→ WHAT YOU NEED TO DO: From first line to last, give the records again word for word and omit the pictures.

═════ GIVEN ENTRIES

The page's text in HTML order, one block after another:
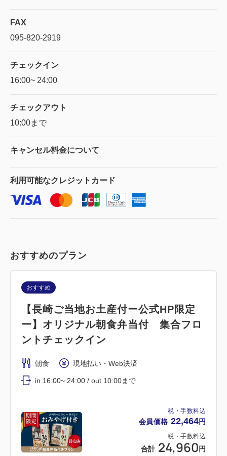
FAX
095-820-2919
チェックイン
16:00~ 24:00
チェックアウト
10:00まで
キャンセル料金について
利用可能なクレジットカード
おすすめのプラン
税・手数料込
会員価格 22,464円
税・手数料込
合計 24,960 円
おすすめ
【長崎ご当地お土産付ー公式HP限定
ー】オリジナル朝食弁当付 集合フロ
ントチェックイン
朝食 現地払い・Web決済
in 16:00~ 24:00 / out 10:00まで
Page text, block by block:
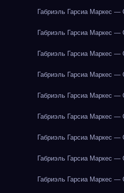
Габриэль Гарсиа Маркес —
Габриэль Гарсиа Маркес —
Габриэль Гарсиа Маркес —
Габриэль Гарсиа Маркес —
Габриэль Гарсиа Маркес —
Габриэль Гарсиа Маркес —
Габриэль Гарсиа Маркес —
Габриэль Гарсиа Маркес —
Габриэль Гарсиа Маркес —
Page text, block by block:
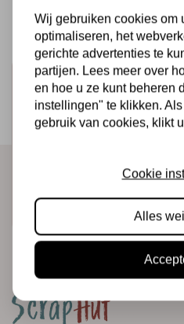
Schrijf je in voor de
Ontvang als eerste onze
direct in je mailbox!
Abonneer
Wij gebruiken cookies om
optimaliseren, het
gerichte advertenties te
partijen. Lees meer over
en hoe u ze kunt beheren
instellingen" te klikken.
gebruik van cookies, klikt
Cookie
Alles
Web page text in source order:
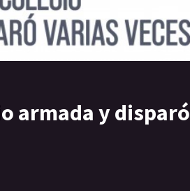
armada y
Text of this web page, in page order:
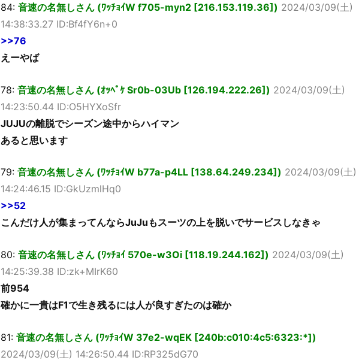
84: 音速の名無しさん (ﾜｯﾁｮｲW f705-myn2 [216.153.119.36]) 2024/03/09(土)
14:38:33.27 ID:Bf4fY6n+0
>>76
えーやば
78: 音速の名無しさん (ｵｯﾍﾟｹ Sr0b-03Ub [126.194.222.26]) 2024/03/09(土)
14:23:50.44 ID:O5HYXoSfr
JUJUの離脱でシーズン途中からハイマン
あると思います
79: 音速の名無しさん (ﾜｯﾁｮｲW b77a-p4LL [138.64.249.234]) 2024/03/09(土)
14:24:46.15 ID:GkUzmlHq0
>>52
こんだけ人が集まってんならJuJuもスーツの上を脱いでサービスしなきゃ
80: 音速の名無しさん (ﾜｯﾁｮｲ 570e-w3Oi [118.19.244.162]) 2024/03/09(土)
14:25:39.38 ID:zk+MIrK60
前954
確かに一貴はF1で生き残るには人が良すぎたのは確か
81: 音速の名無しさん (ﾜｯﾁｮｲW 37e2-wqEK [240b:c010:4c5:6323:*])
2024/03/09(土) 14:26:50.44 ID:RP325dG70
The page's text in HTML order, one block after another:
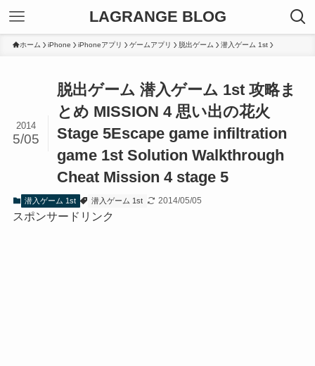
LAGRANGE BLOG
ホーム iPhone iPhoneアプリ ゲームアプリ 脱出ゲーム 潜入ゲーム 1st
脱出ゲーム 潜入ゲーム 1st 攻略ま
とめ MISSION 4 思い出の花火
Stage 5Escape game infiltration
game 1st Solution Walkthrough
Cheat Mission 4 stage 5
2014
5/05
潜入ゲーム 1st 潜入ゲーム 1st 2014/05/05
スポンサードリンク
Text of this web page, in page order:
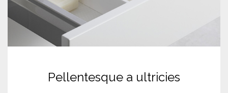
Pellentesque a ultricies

══════════

→ EXERCISE SOLUTION:
The page's text in HTML order, one block after another:
FAX
095-820-2919
チェックイン
16:00~ 24:00
チェックアウト
10:00まで
キャンセル料金について
利用可能なクレジットカード
おすすめのプラン
税・手数料込
会員価格 22,464円
税・手数料込
合計 24,960 円
おすすめ
【長崎ご当地お土産付ー公式HP限定
ー】オリジナル朝食弁当付 集合フロ
ントチェックイン
朝食 現地払い・Web決済
in 16:00~ 24:00 / out 10:00まで
Page text, block by block:
Габриэль Гарсиа Маркес —
Габриэль Гарсиа Маркес —
Габриэль Гарсиа Маркес —
Габриэль Гарсиа Маркес —
Габриэль Гарсиа Маркес —
Габриэль Гарсиа Маркес —
Габриэль Гарсиа Маркес —
Габриэль Гарсиа Маркес —
Габриэль Гарсиа Маркес —
Page text, block by block:
Schrijf je in voor de
Ontvang als eerste onze
direct in je mailbox!
Abonneer
Wij gebruiken cookies om
optimaliseren, het
gerichte advertenties te
partijen. Lees meer over
en hoe u ze kunt beheren
instellingen" te klikken.
gebruik van cookies, klikt
Cookie
Alles
Web page text in source order:
armada y
Text of this web page, in page order:
84: 音速の名無しさん (ﾜｯﾁｮｲW f705-myn2 [216.153.119.36]) 2024/03/09(土)
14:38:33.27 ID:Bf4fY6n+0
>>76
えーやば
78: 音速の名無しさん (ｵｯﾍﾟｹ Sr0b-03Ub [126.194.222.26]) 2024/03/09(土)
14:23:50.44 ID:O5HYXoSfr
JUJUの離脱でシーズン途中からハイマン
あると思います
79: 音速の名無しさん (ﾜｯﾁｮｲW b77a-p4LL [138.64.249.234]) 2024/03/09(土)
14:24:46.15 ID:GkUzmlHq0
>>52
こんだけ人が集まってんならJuJuもスーツの上を脱いでサービスしなきゃ
80: 音速の名無しさん (ﾜｯﾁｮｲ 570e-w3Oi [118.19.244.162]) 2024/03/09(土)
14:25:39.38 ID:zk+MIrK60
前954
確かに一貴はF1で生き残るには人が良すぎたのは確か
81: 音速の名無しさん (ﾜｯﾁｮｲW 37e2-wqEK [240b:c010:4c5:6323:*])
2024/03/09(土) 14:26:50.44 ID:RP325dG70
The page's text in HTML order, one block after another:
LAGRANGE BLOG
ホーム iPhone iPhoneアプリ ゲームアプリ 脱出ゲーム 潜入ゲーム 1st
脱出ゲーム 潜入ゲーム 1st 攻略ま
とめ MISSION 4 思い出の花火
Stage 5Escape game infiltration
game 1st Solution Walkthrough
Cheat Mission 4 stage 5
2014
5/05
潜入ゲーム 1st 潜入ゲーム 1st 2014/05/05
スポンサードリンク
Text of this web page, in page order:
Pellentesque a ultricies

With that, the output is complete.